### Exercise objective
State how many lines in the entries below hold the word "using", with nothing besides the number.

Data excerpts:

::::::::

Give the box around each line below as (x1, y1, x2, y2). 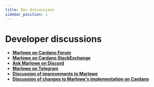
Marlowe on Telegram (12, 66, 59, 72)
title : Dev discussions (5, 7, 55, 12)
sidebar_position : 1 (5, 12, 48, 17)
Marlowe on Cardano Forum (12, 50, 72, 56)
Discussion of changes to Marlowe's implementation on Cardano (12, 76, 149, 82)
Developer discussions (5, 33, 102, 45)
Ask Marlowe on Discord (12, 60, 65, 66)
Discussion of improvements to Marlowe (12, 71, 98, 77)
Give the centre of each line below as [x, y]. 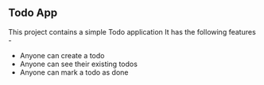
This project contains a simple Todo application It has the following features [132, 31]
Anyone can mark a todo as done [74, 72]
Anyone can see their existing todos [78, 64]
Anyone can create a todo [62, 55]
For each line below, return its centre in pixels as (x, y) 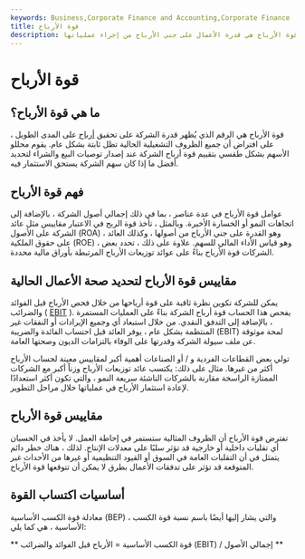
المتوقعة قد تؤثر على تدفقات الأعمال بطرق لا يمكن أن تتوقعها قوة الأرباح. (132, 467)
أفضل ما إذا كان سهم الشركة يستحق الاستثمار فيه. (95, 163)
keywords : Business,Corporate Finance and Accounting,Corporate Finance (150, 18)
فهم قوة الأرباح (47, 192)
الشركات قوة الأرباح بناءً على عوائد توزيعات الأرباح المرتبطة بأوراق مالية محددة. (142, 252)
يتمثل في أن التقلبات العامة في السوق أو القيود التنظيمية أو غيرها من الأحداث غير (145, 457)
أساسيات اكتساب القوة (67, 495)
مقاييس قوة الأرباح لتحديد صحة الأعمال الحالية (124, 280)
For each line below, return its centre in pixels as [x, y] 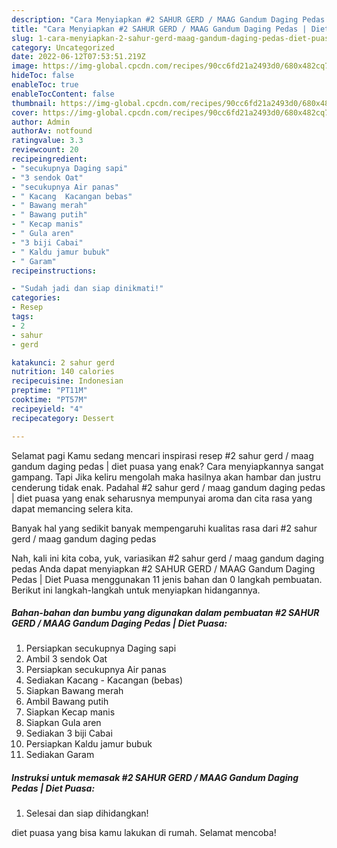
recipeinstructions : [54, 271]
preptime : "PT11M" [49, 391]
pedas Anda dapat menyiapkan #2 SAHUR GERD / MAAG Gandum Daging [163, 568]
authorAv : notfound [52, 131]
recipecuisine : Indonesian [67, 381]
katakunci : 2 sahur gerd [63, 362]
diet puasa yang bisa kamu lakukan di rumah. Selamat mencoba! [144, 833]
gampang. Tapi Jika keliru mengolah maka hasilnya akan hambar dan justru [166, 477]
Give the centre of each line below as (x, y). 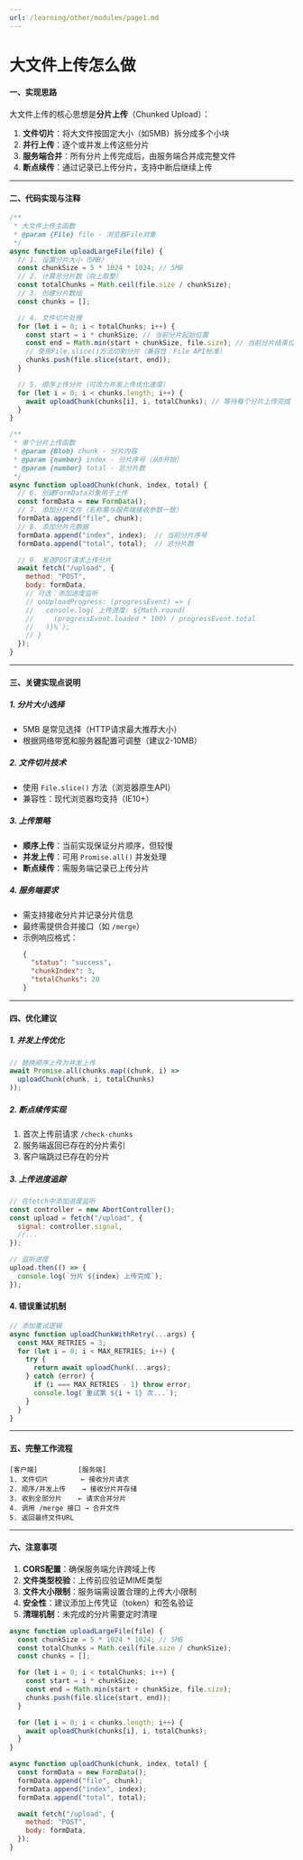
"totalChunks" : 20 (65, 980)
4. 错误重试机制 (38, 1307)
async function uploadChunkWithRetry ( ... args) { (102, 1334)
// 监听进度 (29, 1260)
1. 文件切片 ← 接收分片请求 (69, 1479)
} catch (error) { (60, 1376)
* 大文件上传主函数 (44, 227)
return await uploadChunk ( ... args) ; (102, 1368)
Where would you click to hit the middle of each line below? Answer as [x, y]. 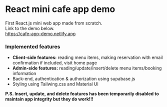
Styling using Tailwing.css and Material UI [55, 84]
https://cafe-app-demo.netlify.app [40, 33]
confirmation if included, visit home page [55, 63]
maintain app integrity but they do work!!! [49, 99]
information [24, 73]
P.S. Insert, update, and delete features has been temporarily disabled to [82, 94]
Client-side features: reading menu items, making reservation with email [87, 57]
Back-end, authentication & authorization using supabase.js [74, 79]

::::::::

### Solution to the exercise
2